珊瑚/裏山おもて『オチるセカイのファンタジア』
最近、小説家になろうっていうサイトにハマってるんだ。オススメの小説とかある?
誰かにこう問われた時、必ず私が一番最初に推す作品がこれだ。
ジャンルはファンタジー。初めての人向けには少し長めの話数だが、ほぼ一人称の文体で軽く読みやすいので、始まってしまえばまるで関係なくあっという間に読み進めてしまえる。
ホラーや文学的作品を得意とする作者からすると些か不本意なチョイスかもしれない。もちろんこの作者が書くホラーもちょっと不思議な学園モノや短編も大好きだけれども、どれか選べと言われてしまうとやっぱりこれなのだ。許してください。

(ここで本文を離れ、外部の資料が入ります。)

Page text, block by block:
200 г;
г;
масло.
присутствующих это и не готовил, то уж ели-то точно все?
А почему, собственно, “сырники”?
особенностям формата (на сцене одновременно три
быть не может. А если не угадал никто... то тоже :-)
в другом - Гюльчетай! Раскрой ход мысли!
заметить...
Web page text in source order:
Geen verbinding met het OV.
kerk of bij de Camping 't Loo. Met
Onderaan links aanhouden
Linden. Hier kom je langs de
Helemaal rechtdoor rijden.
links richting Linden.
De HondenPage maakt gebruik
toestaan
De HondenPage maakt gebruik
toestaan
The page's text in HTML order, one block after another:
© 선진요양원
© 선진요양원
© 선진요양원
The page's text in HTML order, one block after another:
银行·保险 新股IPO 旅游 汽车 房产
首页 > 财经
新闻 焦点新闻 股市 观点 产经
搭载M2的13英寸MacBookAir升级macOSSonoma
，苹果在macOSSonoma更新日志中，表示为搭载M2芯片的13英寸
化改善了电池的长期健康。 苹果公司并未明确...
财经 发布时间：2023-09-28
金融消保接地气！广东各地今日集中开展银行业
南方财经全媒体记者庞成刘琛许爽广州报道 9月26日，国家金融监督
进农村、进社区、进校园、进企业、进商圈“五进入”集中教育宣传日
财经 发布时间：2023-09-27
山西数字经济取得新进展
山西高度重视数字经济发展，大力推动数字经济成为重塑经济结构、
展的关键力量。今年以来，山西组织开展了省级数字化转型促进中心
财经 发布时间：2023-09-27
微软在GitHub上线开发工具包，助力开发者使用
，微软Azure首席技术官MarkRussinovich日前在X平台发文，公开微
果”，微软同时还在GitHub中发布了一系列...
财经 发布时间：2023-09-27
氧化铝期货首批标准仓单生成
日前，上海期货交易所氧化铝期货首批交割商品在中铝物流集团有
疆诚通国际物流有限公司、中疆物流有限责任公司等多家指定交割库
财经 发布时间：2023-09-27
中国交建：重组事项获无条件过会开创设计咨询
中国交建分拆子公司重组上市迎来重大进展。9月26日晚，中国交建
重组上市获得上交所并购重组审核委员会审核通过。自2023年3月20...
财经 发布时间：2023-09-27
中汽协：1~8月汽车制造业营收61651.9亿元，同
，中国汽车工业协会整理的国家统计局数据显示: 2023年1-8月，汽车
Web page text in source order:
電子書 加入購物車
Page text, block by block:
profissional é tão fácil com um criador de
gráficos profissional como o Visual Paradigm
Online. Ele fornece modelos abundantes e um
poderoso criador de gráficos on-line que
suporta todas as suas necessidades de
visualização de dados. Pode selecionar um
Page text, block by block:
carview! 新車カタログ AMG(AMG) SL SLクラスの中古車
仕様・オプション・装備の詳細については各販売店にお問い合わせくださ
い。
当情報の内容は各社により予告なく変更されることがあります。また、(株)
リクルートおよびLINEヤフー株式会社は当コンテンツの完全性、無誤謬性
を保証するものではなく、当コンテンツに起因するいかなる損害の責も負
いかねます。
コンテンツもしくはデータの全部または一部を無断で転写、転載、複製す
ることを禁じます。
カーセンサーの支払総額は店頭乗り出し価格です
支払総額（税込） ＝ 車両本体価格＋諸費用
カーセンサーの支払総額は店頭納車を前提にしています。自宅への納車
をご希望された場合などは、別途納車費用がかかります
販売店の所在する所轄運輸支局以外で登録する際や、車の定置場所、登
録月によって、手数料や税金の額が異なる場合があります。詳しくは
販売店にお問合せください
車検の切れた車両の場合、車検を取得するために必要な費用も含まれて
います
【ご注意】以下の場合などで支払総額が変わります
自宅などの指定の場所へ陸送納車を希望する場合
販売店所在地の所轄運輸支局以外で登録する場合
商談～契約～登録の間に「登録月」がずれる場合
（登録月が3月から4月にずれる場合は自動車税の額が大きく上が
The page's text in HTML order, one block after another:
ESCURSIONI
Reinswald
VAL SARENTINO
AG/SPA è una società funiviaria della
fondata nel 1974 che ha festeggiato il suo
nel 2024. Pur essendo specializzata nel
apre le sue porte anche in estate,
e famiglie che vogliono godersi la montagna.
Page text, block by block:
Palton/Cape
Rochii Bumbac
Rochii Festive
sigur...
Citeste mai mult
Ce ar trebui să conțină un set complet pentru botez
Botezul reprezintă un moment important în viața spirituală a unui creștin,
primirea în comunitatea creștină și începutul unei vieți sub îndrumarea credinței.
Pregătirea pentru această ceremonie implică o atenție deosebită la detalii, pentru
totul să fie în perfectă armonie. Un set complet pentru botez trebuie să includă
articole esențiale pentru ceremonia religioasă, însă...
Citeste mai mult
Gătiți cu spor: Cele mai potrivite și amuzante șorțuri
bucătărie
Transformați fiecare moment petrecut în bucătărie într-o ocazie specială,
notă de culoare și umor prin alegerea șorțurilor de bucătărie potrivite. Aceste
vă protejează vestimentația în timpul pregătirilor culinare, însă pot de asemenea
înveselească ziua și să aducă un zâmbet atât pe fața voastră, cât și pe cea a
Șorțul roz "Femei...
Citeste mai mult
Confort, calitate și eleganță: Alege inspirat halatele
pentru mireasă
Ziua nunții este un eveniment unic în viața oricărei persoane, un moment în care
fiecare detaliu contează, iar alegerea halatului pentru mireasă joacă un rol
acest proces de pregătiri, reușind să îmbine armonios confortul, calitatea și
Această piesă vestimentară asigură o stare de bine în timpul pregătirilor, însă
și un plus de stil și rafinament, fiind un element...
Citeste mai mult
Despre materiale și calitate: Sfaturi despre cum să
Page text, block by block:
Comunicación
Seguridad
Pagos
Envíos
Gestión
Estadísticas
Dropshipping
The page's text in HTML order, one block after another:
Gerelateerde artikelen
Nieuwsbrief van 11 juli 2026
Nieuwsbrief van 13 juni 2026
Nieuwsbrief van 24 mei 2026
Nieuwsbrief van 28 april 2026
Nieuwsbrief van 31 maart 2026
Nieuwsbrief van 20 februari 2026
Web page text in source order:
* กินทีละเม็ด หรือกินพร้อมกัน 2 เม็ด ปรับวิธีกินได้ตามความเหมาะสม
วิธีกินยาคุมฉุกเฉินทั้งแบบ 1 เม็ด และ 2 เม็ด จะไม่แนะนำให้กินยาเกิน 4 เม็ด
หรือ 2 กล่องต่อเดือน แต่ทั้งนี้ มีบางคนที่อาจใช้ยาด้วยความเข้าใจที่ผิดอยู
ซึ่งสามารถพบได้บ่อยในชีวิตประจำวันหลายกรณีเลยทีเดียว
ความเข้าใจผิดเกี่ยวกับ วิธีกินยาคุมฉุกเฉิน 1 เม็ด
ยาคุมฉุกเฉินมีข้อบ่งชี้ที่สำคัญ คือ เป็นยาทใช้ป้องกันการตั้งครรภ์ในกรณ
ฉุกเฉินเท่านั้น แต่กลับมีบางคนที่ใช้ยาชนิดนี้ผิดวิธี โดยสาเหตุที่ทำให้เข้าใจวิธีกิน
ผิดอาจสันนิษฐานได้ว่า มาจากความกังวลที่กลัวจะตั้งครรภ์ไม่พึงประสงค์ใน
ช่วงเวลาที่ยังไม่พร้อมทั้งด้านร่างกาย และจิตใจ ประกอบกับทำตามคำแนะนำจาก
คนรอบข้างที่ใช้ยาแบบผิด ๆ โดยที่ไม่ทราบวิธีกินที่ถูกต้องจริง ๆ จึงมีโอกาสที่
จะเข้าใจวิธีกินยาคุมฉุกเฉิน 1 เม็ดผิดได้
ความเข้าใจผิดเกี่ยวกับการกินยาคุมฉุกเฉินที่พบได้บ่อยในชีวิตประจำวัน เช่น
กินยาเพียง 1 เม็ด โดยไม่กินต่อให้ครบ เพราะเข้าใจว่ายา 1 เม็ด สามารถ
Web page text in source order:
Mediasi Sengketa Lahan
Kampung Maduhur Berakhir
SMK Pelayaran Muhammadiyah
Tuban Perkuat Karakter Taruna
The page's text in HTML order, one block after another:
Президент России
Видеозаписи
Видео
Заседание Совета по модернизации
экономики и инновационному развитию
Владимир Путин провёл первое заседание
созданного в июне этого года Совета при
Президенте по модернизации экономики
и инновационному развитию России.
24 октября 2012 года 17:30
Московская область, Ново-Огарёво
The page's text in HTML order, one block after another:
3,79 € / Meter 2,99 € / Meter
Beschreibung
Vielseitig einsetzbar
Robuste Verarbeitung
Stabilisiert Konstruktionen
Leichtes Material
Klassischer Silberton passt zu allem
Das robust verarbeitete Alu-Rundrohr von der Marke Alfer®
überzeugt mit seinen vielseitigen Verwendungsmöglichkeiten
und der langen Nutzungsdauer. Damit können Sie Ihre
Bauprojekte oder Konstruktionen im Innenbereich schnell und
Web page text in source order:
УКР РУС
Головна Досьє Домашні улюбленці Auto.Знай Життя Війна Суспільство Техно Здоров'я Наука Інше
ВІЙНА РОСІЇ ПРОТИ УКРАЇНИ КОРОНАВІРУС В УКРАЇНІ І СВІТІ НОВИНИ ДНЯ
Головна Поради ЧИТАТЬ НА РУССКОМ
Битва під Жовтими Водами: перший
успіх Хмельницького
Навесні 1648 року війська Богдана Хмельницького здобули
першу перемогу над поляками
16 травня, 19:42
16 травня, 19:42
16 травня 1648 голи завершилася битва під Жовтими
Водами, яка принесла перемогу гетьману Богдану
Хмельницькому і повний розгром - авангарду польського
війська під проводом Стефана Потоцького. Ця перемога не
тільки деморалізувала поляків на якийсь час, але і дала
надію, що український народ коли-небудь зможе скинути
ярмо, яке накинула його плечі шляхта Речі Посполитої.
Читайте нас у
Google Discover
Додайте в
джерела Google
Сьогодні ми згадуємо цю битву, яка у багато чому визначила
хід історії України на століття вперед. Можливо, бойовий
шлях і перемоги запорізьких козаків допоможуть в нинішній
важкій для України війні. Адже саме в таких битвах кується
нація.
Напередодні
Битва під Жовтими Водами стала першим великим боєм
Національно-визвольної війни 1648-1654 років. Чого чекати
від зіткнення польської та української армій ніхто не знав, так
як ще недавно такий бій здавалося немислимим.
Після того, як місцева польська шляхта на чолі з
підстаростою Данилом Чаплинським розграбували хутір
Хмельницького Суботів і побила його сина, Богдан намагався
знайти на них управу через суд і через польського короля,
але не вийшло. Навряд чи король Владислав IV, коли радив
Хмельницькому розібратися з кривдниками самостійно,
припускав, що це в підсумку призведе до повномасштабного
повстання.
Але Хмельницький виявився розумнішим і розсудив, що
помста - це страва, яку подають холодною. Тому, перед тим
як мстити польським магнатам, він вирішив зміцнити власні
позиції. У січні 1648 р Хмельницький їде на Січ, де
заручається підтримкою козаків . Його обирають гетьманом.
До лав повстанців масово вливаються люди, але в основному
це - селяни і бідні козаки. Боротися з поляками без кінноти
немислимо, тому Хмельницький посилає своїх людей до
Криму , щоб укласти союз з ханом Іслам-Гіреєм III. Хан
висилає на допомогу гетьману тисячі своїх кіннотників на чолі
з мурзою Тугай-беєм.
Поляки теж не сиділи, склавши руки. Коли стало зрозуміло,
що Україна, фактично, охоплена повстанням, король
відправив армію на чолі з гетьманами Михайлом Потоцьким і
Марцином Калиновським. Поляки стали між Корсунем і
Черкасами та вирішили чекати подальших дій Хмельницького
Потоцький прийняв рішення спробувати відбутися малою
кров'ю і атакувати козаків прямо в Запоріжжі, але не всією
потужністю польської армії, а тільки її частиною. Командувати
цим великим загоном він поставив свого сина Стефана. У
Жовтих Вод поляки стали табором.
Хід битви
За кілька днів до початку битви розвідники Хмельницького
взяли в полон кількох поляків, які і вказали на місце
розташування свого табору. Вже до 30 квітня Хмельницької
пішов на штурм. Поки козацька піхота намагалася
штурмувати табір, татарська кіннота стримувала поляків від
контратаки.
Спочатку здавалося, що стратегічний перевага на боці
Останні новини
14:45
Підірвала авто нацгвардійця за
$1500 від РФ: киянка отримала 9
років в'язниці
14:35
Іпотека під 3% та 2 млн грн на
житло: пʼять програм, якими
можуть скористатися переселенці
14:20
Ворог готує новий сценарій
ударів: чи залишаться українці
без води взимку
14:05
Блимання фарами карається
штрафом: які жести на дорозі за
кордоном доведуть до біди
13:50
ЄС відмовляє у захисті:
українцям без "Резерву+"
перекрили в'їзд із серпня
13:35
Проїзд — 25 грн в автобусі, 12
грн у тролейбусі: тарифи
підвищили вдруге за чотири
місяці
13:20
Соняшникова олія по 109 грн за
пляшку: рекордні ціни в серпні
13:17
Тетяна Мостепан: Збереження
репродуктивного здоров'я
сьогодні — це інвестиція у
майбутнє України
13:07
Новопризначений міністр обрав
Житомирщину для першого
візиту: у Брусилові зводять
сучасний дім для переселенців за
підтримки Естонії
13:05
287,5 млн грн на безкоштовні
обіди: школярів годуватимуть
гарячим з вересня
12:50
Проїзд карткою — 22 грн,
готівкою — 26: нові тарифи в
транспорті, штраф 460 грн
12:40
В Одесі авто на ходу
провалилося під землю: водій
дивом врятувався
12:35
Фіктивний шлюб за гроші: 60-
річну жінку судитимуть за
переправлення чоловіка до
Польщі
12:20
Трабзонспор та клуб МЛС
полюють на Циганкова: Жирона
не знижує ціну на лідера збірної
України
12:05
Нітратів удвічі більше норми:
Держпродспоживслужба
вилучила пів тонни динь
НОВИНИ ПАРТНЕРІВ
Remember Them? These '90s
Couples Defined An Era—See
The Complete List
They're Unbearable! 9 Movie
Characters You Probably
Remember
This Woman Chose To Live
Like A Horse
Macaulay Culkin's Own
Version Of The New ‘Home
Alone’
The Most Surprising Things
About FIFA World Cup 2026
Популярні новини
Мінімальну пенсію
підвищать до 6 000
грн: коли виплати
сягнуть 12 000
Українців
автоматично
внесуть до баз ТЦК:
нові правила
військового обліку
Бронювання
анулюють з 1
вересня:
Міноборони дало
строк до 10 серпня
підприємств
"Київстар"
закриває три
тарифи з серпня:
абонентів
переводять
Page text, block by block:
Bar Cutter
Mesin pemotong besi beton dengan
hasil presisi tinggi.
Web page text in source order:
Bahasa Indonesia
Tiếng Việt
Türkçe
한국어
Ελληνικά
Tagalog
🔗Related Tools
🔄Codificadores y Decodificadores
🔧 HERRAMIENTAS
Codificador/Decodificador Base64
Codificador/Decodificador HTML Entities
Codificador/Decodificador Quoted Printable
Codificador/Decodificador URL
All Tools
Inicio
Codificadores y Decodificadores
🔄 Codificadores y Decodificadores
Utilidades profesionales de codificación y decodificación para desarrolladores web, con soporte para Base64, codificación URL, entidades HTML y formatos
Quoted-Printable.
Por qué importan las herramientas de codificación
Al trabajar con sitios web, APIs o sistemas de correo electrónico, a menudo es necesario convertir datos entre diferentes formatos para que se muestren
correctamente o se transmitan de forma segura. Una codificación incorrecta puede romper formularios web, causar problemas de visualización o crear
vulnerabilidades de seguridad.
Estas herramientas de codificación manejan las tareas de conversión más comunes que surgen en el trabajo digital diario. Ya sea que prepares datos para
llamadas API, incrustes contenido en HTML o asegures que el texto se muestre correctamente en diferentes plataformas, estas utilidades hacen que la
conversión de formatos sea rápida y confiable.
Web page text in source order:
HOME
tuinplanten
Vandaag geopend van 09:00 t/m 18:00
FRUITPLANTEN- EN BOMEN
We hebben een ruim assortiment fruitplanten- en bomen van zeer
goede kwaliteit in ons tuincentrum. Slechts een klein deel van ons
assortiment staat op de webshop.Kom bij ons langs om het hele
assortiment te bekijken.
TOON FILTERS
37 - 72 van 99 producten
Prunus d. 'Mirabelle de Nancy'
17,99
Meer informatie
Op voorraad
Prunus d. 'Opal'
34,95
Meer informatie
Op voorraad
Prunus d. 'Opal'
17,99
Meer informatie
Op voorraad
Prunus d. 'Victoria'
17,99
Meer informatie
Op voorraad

主人公の飛羽トビラ。彼はバイト先で都市伝説レベルのゲーム機をもらう。
『好きなジャンルの夢を見ることができて、夢の中で世界中のひとびとと交流することができる画期的なゲーム機』であるそれを装着し、いざ夢の世界へ……という時に突然バグが発生! 彼は一部の記憶を失った状態で異世界へと飛ばされてしまう。
そこは「MAC」と呼ばれるカード型の魔法練成端末が使えないと生きていけない世界。使える魔法がほとんどない「没落貴族」属性の彼が唯一手に入れた魔法、それは『縦軸座標を支配する転移魔法』だった。
今までの人生、なんとなく流されることで時間を費やしてきた彼は友と出会い、師と出会い、背中をあずけ合える仲間と出会うことによって、自らの道を選び取り進んでいく強さを手に入れていく――
と、ここまで読んで「えーただの王道展開じゃんツマンネー」と思ったそこのキミ。いやいやちょっと待て、侮ってはいけない。
主人公はなぜ最弱属性なのか?
師匠である天才少年の言葉のウラにはなにが潜んでいるのか?
先輩弟子の彼女は、どうして千八十五年という償いきれない刑期を科せられたのか?
全ての伏線がぴたりと一つに重なった時、物語はようやくその全貌を明らかにし、終局という名の始まりへ向かう。
最終章では文字通りページをめくる手が止まらなくなっているはず。
エンディングにたどり着く頃、読者は思わず「ああああああ……!!」と声を上げることになるだろう。
……うわあ。レビュー書いてたらまた読み返したくなってきた。
すみません、ちょっと席外してオチファン読んできます。